Seorang bocah sangat asyik bermain dengan permainannya. Sesekali kuperhatikan dunianya, seru sangat, sungguh. Entah apa yang ada dalam pikirannya, bagaimana cara bocah dapat bertingkah laku sedemikian rupa. Selalu bergembira, dan dengan keusilannya. Argh.. Bau kopi dan molen.

Dunia sudah semakin tua, penghuninya beraneka rupa. Suka ini, itu, anu. Kadang, mudahnya informasi membiaskan makna. Penerimaan satu dan yang lain jauh berbeda. Bagaimana pemrosesan informasi bisa sedemikian berbeda. Nyam.. Molen ini enak sangat.

Dunia bocah sungguh jenaka. Ingin ku masuk ke alam pikirnya. Melihat apa yang dipikirnya, terbayang satu, main, main dan bermain. Kutertawa geli melihat tingkah lakunya. Cara bocah bergurau, berkomunikasi, berimaji, semuanya natural, tanpa akting. Indahnya.

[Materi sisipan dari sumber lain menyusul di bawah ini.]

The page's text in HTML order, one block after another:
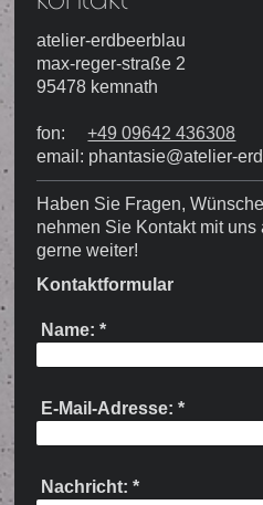
atelier-erdbeerblau
max-reger-straße 2
95478 kemnath
fon:+49 09642 436308
email: phantasie@atelier-
Haben Sie Fragen,
nehmen Sie Kontakt mit uns
gerne weiter!
Kontaktformular
Name: *
E-Mail-Adresse: *
Nachricht: *
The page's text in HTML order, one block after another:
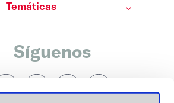
Temáticas
Síguenos
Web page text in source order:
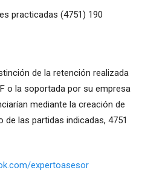
practicadas (4751) 190
de la retención realizada
o la soportada por su empresa
mediante la creación de
las partidas indicadas, 4751
expertoasesor
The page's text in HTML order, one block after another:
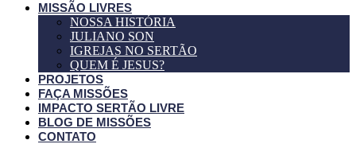
MISSÃO LIVRES
NOSSA HISTÓRIA
JULIANO SON
IGREJAS NO SERTÃO
QUEM É JESUS?
PROJETOS
FAÇA MISSÕES
IMPACTO SERTÃO LIVRE
BLOG DE MISSÕES
CONTATO
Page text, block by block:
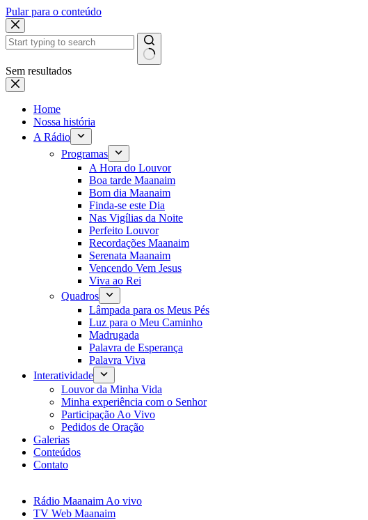
Pular para o conteúdo
Sem resultados
Home
Nossa história
A Rádio
Programas
A Hora do Louvor
Boa tarde Maanaim
Bom dia Maanaim
Finda-se este Dia
Nas Vigílias da Noite
Perfeito Louvor
Recordações Maanaim
Serenata Maanaim
Vencendo Vem Jesus
Viva ao Rei
Quadros
Lâmpada para os Meus Pés
Luz para o Meu Caminho
Madrugada
Palavra de Esperança
Palavra Viva
Interatividade
Louvor da Minha Vida
Minha experiência com o Senhor
Participação Ao Vivo
Pedidos de Oração
Galerias
Conteúdos
Contato
Rádio Maanaim Ao vivo
TV Web Maanaim
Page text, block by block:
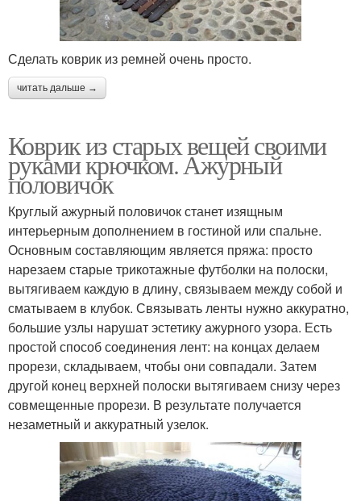
Сделать коврик из ремней очень просто.
читать дальше →
Коврик из старых вещей своими
руками крючком. Ажурный
половичок
Круглый ажурный половичок станет изящным
интерьерным дополнением в гостиной или спальне.
Основным составляющим является пряжа: просто
нарезаем старые трикотажные футболки на полоски,
вытягиваем каждую в длину, связываем между собой и
сматываем в клубок. Связывать ленты нужно аккуратно,
большие узлы нарушат эстетику ажурного узора. Есть
простой способ соединения лент: на концах делаем
прорези, складываем, чтобы они совпадали. Затем
другой конец верхней полоски вытягиваем снизу через
совмещенные прорези. В результате получается
незаметный и аккуратный узелок.
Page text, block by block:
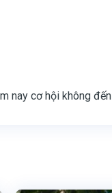
nay cơ hội không

Hujan turun ditempatku. Rintiknya membasahi kamis akhir tahun. Bocah-bocah senang, bukan dengan harinya, mereka senang bisa bermain. Dari sekedar melihat, dilanjutkan bermain hujan. Bahagianya. Berbeda dengan bocah lain. Bocah tua nakal. Apa yang dipikirnya, ku tak tau. Rumit. Ciu Pek Tong memang nakal, terkadang liar. Bocah tua yang mempunyai jurus andalan: tangan kanan melawan tangan kiri. Banyak pendekar tangguh, berpikir ratus kali. Left, right atau kombinasi. Jurus sakti  penuh arti.